How the Shock Therapy of ‘Abenomics’ Worked in Japan

Japan’s Prime Minister Shinzo Abe had a bold strategy: shock therapy for an economy that had been stagnant for 20 years and was overtaken by China as the world’s second-largest in 2010. Launched three years later, Abenomics, as the doctrine is known, departed from the piecemeal measures of previous leaders and antagonized powerful political constituencies. Abe told voters that the strong economic medicine was Japan’s last chance to remain a world power, framing his policies as a matter of national security. Progress was patchy at best, however, even before the hammer blow of the Covid-19 pandemic -- and Abe’s decision to step down after a record-setting eight-year run.

1. What is Abenomics?

The theory behind it was that unprecedented monetary easing and government spending would tackle deflation and buy time to implement much-needed structural reforms. Abe called it a “three-arrow” strategy, borrowing the image from a Japanese folktale that teaches that three sticks together are harder to break than one. The Bank of Japan played a big role. In addition to making massive purchases of government debt, it set itself a 2% target for inflation, a major shift. Rising prices encourage companies to invest and consumers to spend. Other fiscal policies included cutting the corporate tax rate and urging Japan’s state pension fund to buy riskier assets. Another key component — the Trans-Pacific Partnership trade agreement — was eventually signed despite the U.S. pulling out under President Donald Trump.
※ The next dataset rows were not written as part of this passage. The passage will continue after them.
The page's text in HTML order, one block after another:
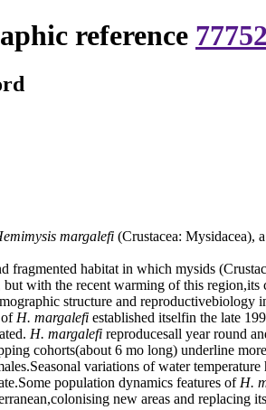
reference 77752
margalefi (Crustacea: Mysidacea),
fragmented habitat in which mysids
with the recent warming of this region,its
structure and reproductivebiology
of H. margalefi established itselfin the late
H. margalefi reproducesall year round
cohorts(about 6 mo long) underline
variations of water
population dynamics features of H.
new areas and replacing
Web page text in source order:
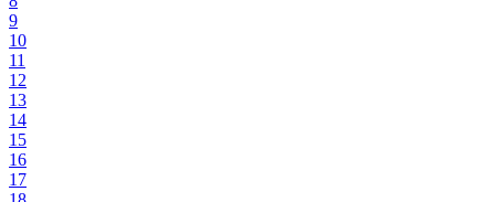
9
10
11
12
13
14
15
16
17
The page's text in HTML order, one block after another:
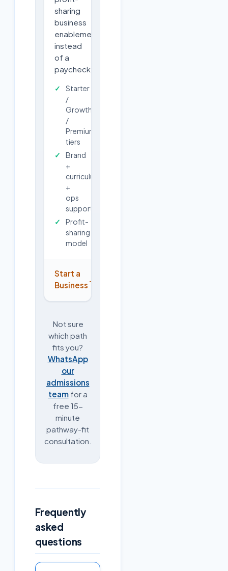
sharing
business
enablement
instead
of a
paycheck.
Starter
/
Growth
/
Premium
tiers
Brand
+
curriculum
+
ops
support
Profit-
sharing
model
Start a
Business
→
Not sure
which path
fits you?
WhatsApp
our
admissions
team for a
free 15-
minute
pathway-fit
consultation.
Frequently
asked
questions
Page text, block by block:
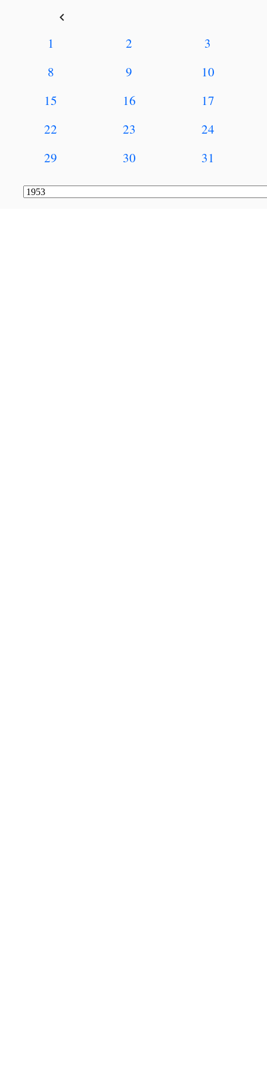
keyboard_arrow_left
1 2
3
8
9
10
15
16
17
22
23
24
29
30 31
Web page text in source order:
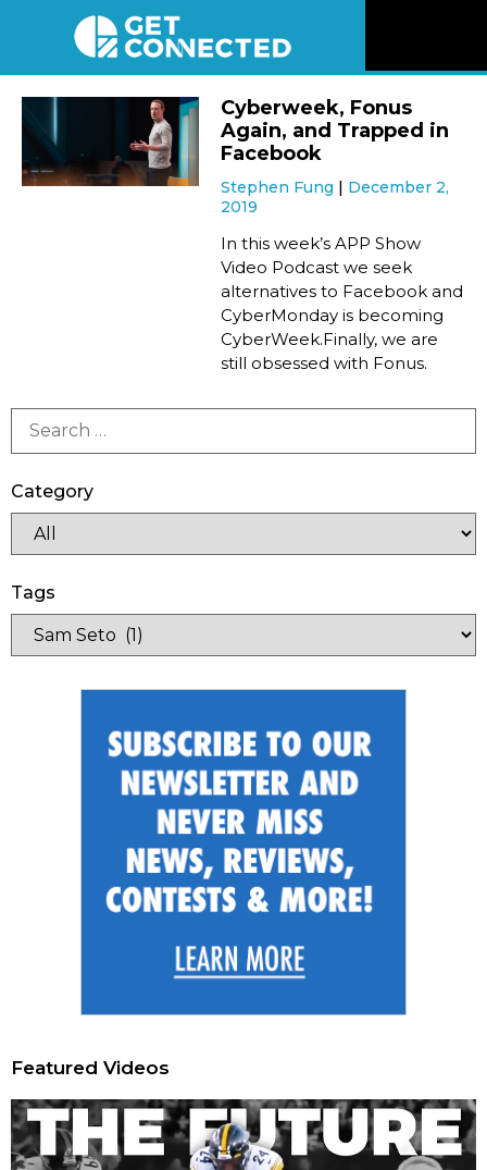
Listen
Newsletter
Cyberweek, Fonus
Again, and Trapped in
Facebook
Stephen Fung
December 2,
2019
In this week’s APP Show
Video Podcast we seek
alternatives to Facebook and
CyberMonday is becoming
CyberWeek.Finally, we are
still obsessed with Fonus.
Category
Tags
Featured Videos
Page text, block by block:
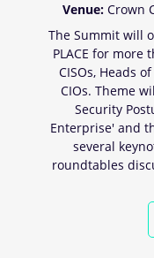
Venue:Crown
The Summit will
PLACE for more
CISOs, Heads
CIOs. Theme
Security
Enterprise' and
several
roundtables
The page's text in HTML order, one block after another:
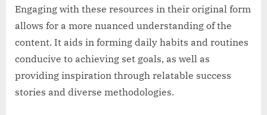
Engaging with these resources in their original form
allows for a more nuanced understanding of the
content. It aids in forming daily habits and routines
conducive to achieving set goals, as well as
providing inspiration through relatable success
stories and diverse methodologies.
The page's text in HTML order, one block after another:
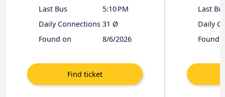
Last Bus
5:10 PM
Daily Connections 31 Ø
Found on
8/6/2026
Last
Daily
Found
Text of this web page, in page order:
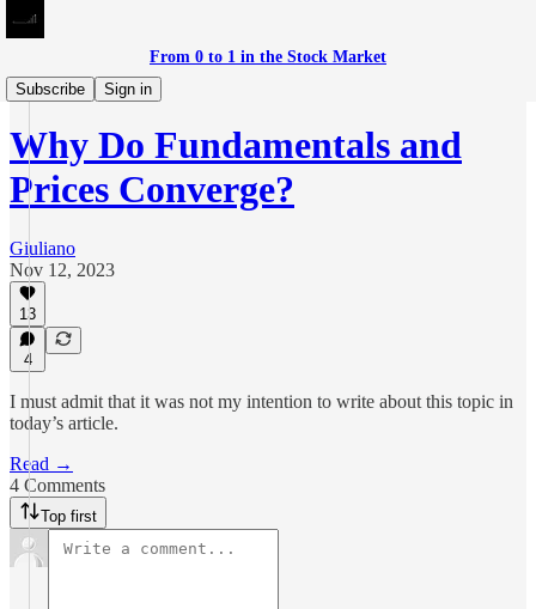
From 0 to 1 in the Stock Market
Subscribe
Sign in
Meditations on Investing
Why Do Fundamentals and
Prices Converge?
Giuliano
Nov 12, 2023
13
4
I must admit that it was not my intention to write about this topic in
today’s article.
Read →
4 Comments
Top first
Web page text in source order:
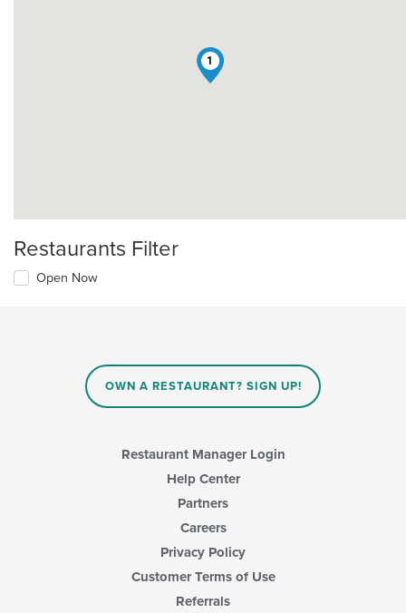
1
Restaurants Filter
Open Now
OWN A RESTAURANT? SIGN UP!
Restaurant Manager Login
Help Center
Partners
Careers
Privacy Policy
Customer Terms of Use
Referrals
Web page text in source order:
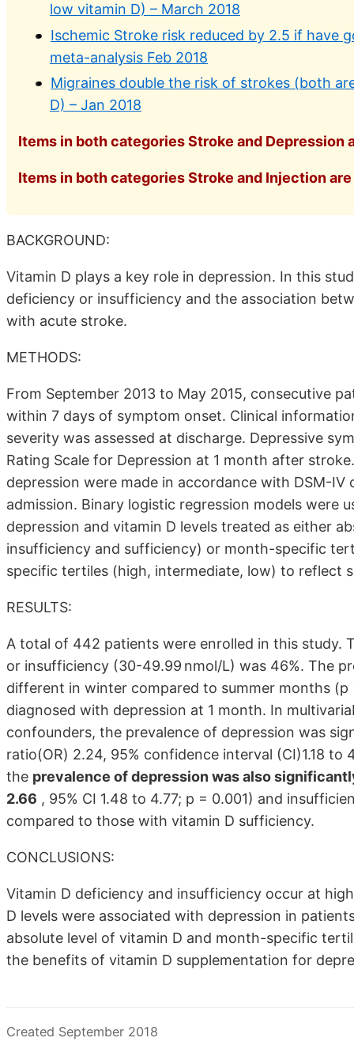
low vitamin D) – March 2018
Ischemic Stroke risk reduced by 2.5 if have
meta-analysis Feb 2018
Migraines double the risk of strokes (both
D) – Jan 2018
Items in both categories Stroke and Depression
Items in both categories Stroke and Injection
BACKGROUND:
Vitamin D plays a key role in depression. In this
deficiency or insufficiency and the association
with acute stroke.
METHODS:
From September 2013 to May 2015, consecutive
within 7 days of symptom onset. Clinical
severity was assessed at discharge. Depressive
Rating Scale for Depression at 1 month after
depression were made in accordance with DSM-
admission. Binary logistic regression models were
depression and vitamin D levels treated as either
insufficiency and sufficiency) or month-specific
specific tertiles (high, intermediate, low) to reflect
RESULTS:
A total of 442 patients were enrolled in this study.
or insufficiency (30-49.99 nmol/L) was 46%. The
different in winter compared to summer months
diagnosed with depression at 1 month. In
confounders, the prevalence of depression was
ratio(OR) 2.24, 95% confidence interval (CI)1.18
the prevalence of depression was also
2.66 , 95% CI 1.48 to 4.77; p = 0.001) and
compared to those with vitamin D sufficiency.
CONCLUSIONS:
Vitamin D deficiency and insufficiency occur at
D levels were associated with depression in
absolute level of vitamin D and month-specific
the benefits of vitamin D supplementation for
Created September 2018
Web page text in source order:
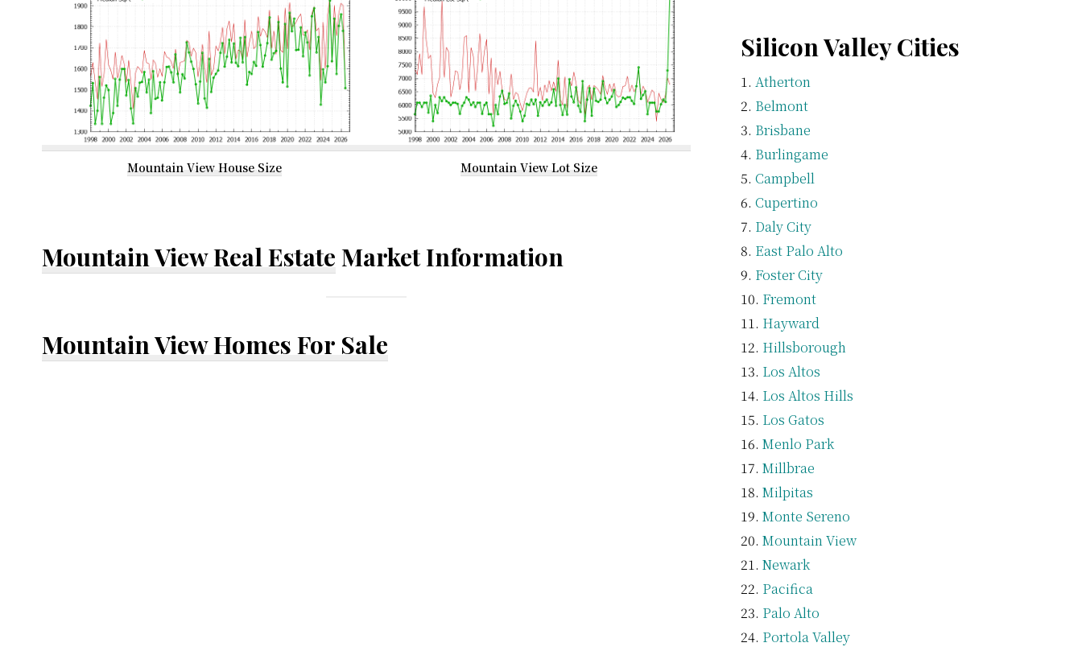
Mountain View House Size Mountain View Lot Size
Mountain View Real Estate Market Information
Mountain View Homes For Sale
Silicon Valley Cities
Atherton
Belmont
Brisbane
Burlingame
Campbell
Cupertino
Daly City
East Palo Alto
Foster City
Fremont
Hayward
Hillsborough
Los Altos
Los Altos Hills
Los Gatos
Menlo Park
Millbrae
Milpitas
Monte Sereno
Mountain View
Newark
Pacifica
Palo Alto
Portola Valley
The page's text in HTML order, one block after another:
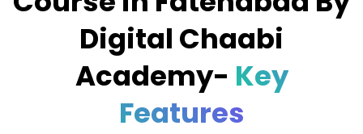
Digital Chaabi
Academy- Key
Features
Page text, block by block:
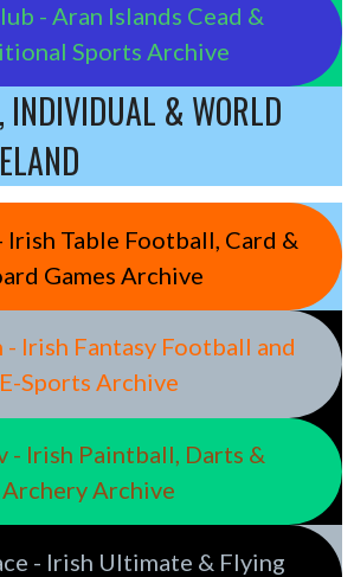
- Aran Islands Cead &
Sports Archive
INDIVIDUAL & WORLD
Table Football, Card &
Games Archive
Irish Fantasy Football and
E-Sports Archive
- Irish Paintball, Darts &
Archery Archive
- Irish Ultimate & Flying
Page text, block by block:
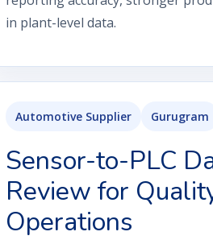
in plant-level data.
Automotive Supplier Gurugram
Sensor-to-PLC
Review for
Operations
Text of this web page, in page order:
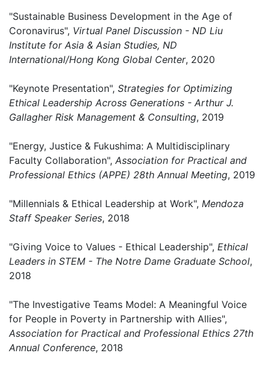
"Sustainable Business Development in the Age of
Coronavirus", Virtual Panel Discussion - ND Liu
Institute for Asia & Asian Studies, ND
International/Hong Kong Global Center, 2020
"Keynote Presentation", Strategies for Optimizing
Ethical Leadership Across Generations - Arthur J.
Gallagher Risk Management & Consulting, 2019
"Energy, Justice & Fukushima: A Multidisciplinary
Faculty Collaboration", Association for Practical and
Professional Ethics (APPE) 28th Annual Meeting, 2019
"Millennials & Ethical Leadership at Work", Mendoza
Staff Speaker Series, 2018
"Giving Voice to Values - Ethical Leadership", Ethical
Leaders in STEM - The Notre Dame Graduate School,
2018
"The Investigative Teams Model: A Meaningful Voice
for People in Poverty in Partnership with Allies",
Association for Practical and Professional Ethics 27th
Annual Conference, 2018
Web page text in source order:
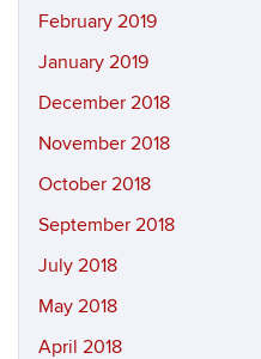
February 2019
January 2019
December 2018
November 2018
October 2018
September 2018
July 2018
May 2018
April 2018
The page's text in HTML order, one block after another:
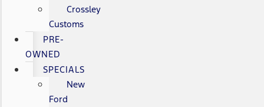
Crossley
Customs
PRE-
OWNED
SPECIALS
New
Ford
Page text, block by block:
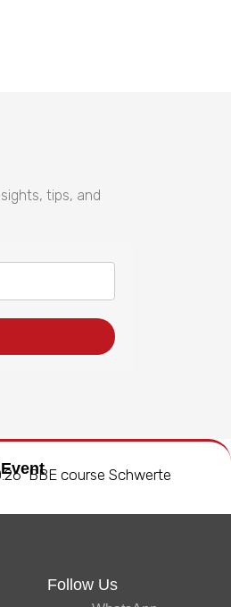
tips, and
BBE course Schwerte
Follow Us
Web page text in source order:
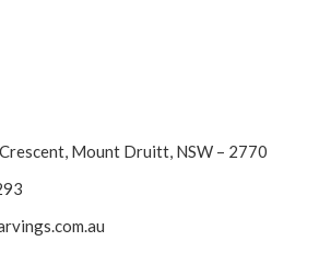
Mount Druitt, NSW – 2770
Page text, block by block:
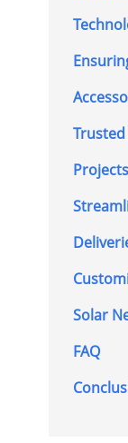
Projects
Solar
FAQ
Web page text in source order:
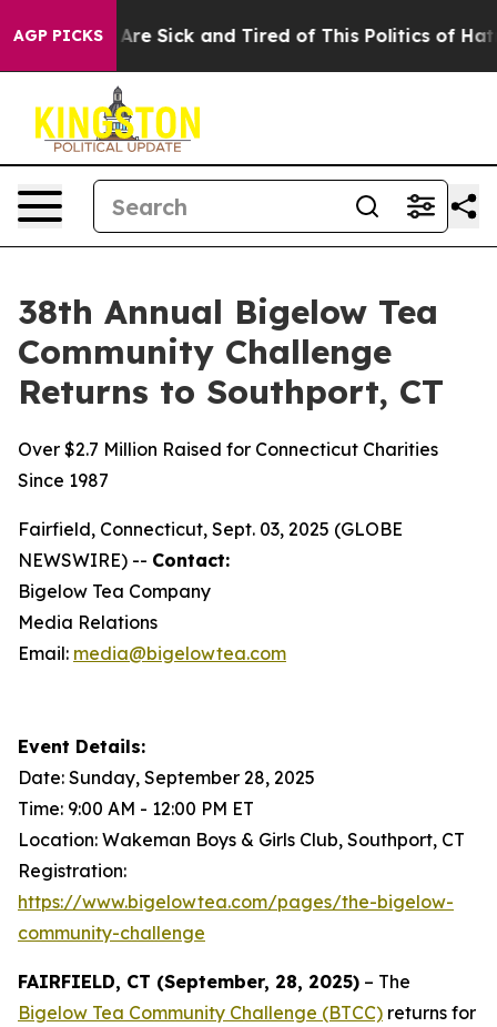
AGP PICKSAre Sick and Tired of This Politics of Hatred”
38th Annual Bigelow Tea
Community Challenge
Returns to Southport, CT
Over $2.7 Million Raised for Connecticut Charities
Since 1987
Fairfield, Connecticut, Sept. 03, 2025 (GLOBE
NEWSWIRE) -- Contact:
Bigelow Tea Company
Media Relations
Email: media@bigelowtea.com
Event Details:
Date: Sunday, September 28, 2025
Time: 9:00 AM - 12:00 PM ET
Location: Wakeman Boys & Girls Club, Southport, CT
Registration:
https://www.bigelowtea.com/pages/the-bigelow-
community-challenge
FAIRFIELD, CT (September, 28, 2025) – The
Bigelow Tea Community Challenge (BTCC) returns for
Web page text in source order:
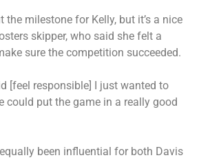
the milestone for Kelly, but it’s a nice
skipper, who said she felt a
sure the competition succeeded.
[feel responsible] I just wanted to
could put the game in a really good
been influential for both Davis
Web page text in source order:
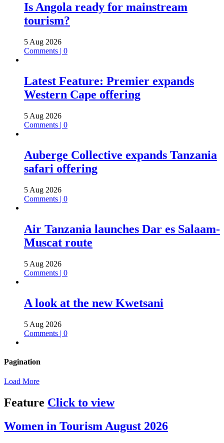
Is Angola ready for mainstream
tourism?
5 Aug 2026
Comments | 0
Latest Feature: Premier expands
Western Cape offering
5 Aug 2026
Comments | 0
Auberge Collective expands Tanzania
safari offering
5 Aug 2026
Comments | 0
Air Tanzania launches Dar es Salaam-
Muscat route
5 Aug 2026
Comments | 0
A look at the new Kwetsani
5 Aug 2026
Comments | 0
Pagination
Load More
Feature Click to view
Women in Tourism August 2026
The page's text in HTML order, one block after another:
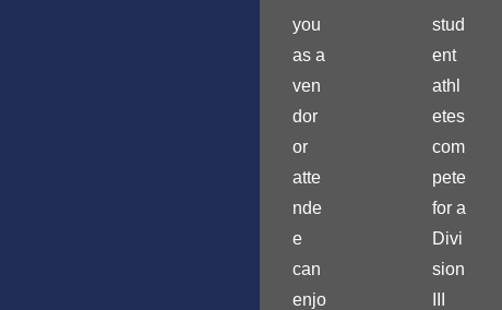
you
as a
ven
dor
or
atte
nde
e
can
enjo
stud
ent
athl
etes
com
pete
for a
Divi
sion
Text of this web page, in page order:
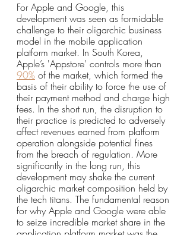
For Apple and Google, this
development was seen as formidable
challenge to their oligarchic business
model in the mobile application
platform market. In South Korea,
Apple’s 'Appstore' controls more than
90% of the market, which formed the
basis of their ability to force the use of
their payment method and charge high
fees. In the short run, the disruption to
their practice is predicted to adversely
affect revenues earned from platform
operation alongside potential fines
from the breach of regulation. More
significantly in the long run, this
development may shake the current
oligarchic market composition held by
the tech titans. The fundamental reason
for why Apple and Google were able
to seize incredible market share in the
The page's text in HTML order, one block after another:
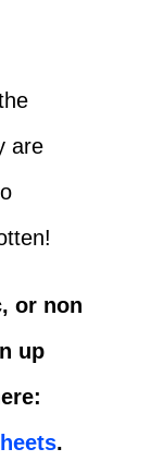
are
or non
up
.
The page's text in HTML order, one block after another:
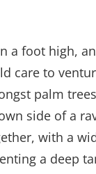
a foot high,
care to
palm
side of a
with a
a deep
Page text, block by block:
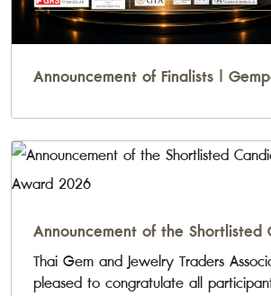
Announcement of Finalists |
Announcement of the Shortlisted
Gemports Award 2026
Thai Gem and Jewelry Traders
pleased to congratulate all
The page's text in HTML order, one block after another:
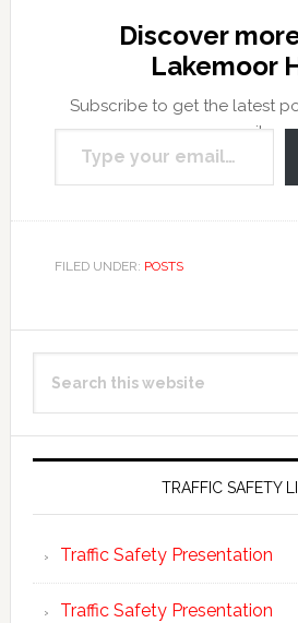
Discover
Lakemoor
Subscribe to get the latest
email.
Type your email…
FILED UNDER: POSTS
Primary
Sidebar
this
TRAFFIC SAFETY
Traffic Safety Presentation
Traffic Safety Presentation
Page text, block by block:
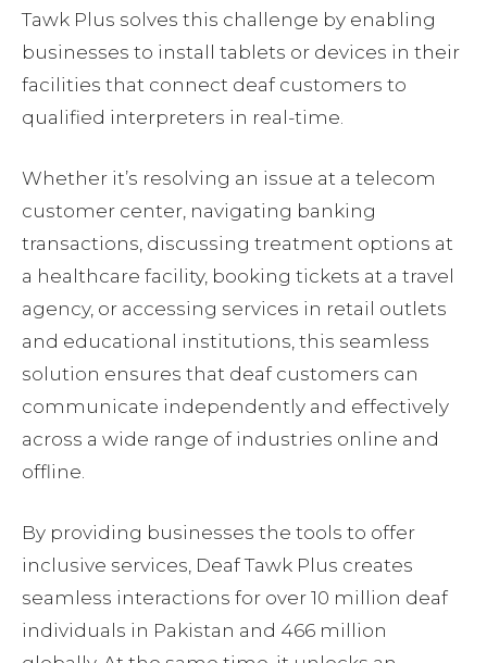
Tawk Plus solves this challenge by enabling
businesses to install tablets or devices in their
facilities that connect deaf customers to
qualified interpreters in real-time.
Whether it’s resolving an issue at a telecom
customer center, navigating banking
transactions, discussing treatment options at
a healthcare facility, booking tickets at a travel
agency, or accessing services in retail outlets
and educational institutions, this seamless
solution ensures that deaf customers can
communicate independently and effectively
across a wide range of industries online and
offline.
By providing businesses the tools to offer
inclusive services, Deaf Tawk Plus creates
seamless interactions for over 10 million deaf
individuals in Pakistan and 466 million

2. What was the background?

After Japan’s real estate and stock market bubble burst in the early 1990s, companies focused on cutting debt and shifting manufacturing overseas. Wages stagnated and consumers reined in spending. That led to two lost decades, with no nominal growth in the economy. Prices of goods such as fresh food and sake kept falling, creating deflation that sapped optimism. Japan’s devastating earthquake, tsunami and nuclear meltdown in 2011 didn’t help. The challenge of growing the economy with an aging population has vexed a series of prime ministers.

3. Did it work?

To some extent. The economy was growing for a few years, albeit modestly, and jobs were being created. Abe staved off deflation but the goal of spurring inflation remains elusive, especially now with the Covid-19 slump. The Bank of Japan, which introduced negative interest rates in early 2016 to encourage spending, hasn’t gotten very close to its 2% target, if you exclude the impact of a sales-tax hike that took effect in 2014. (Inflation briefly touched the halfway mark of 1% in 2018 before dropping off.) Meanwhile, some have complained that years of aggressive monetary stimulus were hurting parts of the economy: robbing savers of returns, crushing banks’ profit margins and keeping unproductive companies alive by cheap credit. Proponents of Abenomics see the Bank of Japan’s mammoth purchases of government debt as the only way to shake off deflation and avoid more stagnation. But Abe told lawmakers in July 2019 that his real economic goal was achieving full employment, not 2% price growth. And anyway, the rest of the world is now mirroring Japan’s strategy of super-loose fiscal and monetary policy.

4. And now?

Policy makers were expecting the economy to rebound this year following another sales tax hike on Oct. 1, 2019. But that was before the pandemic erupted. Now, after three straight quarters of contraction -- including the worst on record -- the economy has shrunk back to its size after the 2011 disasters. Still, Japan’s bond yields remain among the lowest of any developed nation, indicating investor confidence. Few are anticipating drastic changes from the next Japanese prime minister, given the lack of open dissent in the ruling Liberal Democratic Party. Still to do: Abe had been trying to promote more women into the workforce and enforce a new corporate governance code that promotes boardroom transparency. These are areas where there are tough vested interests — including farmers, drugmakers and utilities.

The Reference Shelf

  • QuickTakes on Japan’s elusive 2% inflation target, the sales tax increases, its feud with South Korea and the trade talks with the U.S.
  • Bloomberg Opinion’s Daniel Moss assesses eight years of Abe’s leadership.
  • Bloomberg Graphics on Japan’s aging and shrinking population.

©2020 Bloomberg L.P.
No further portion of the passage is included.